TraceTogether: Install an app to track Covid contact via Bluetooth - nicois
https://play.google.com/store/apps/details?id=sg.gov.tech.bluetrace
======
nicois
I just contacted the developer account with the following text. In my mind
this has huge potential to help the world find the right level of isolation
and potentially leverage powerful adaptive learning algorithms. I don't know
why this approach is not getting more mindshare in the current climate:

Is there a way you can enable other countries to also use this app? Even if it
means you can't validate the users mobile telephone number (until that
country's government negotiates a means to paying for SMS verification),
allowing is to install it would allow collection of contacts to start
immediately and raise awareness of this game changer.

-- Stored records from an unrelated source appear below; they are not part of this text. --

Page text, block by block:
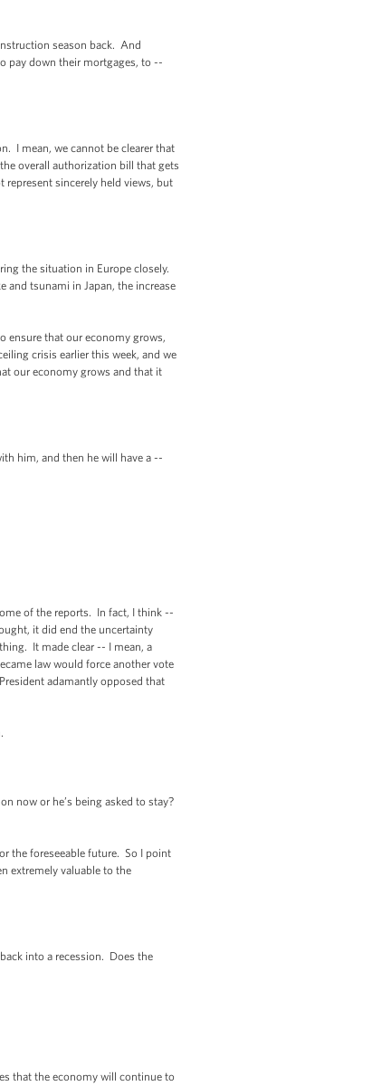
season back. And
pay down their mortgages, to --
I mean, we cannot be clearer that
overall authorization bill that gets
sincerely held views, but
the situation in Europe closely.
and tsunami in Japan, the increase
ensure that our economy grows,
crisis earlier this week, and we
our economy grows and that it
him, and then he will have a --
of the reports. In fact, I think --
it did end the uncertainty
It made clear -- I mean, a
law would force another vote
adamantly opposed that
now or he’s being asked to stay?
the foreseeable future. So I point
extremely valuable to the
into a recession. Does the
that the economy will continue to

Personally I would allow users to opt in to pushing the collected data online
as that allows far more powerful analysis and the ability to continue to
refine the algorithms to infer level of risk based on multiple "hops" of
contact in the preceding days. For example carrier X overlaps with Y on day 1,
then Y overlaps with Z on day 2. As soon as X is diagnosed Y gets a high risk
rating and Z gets a moderate one. The exact criteria can evolve as we learn
more and the data can be used to help train the model. The more people use it,
the better it will be for everyone.

If you want me to help I can, but either way you could save millions of lives
with this app if it is adopted globally.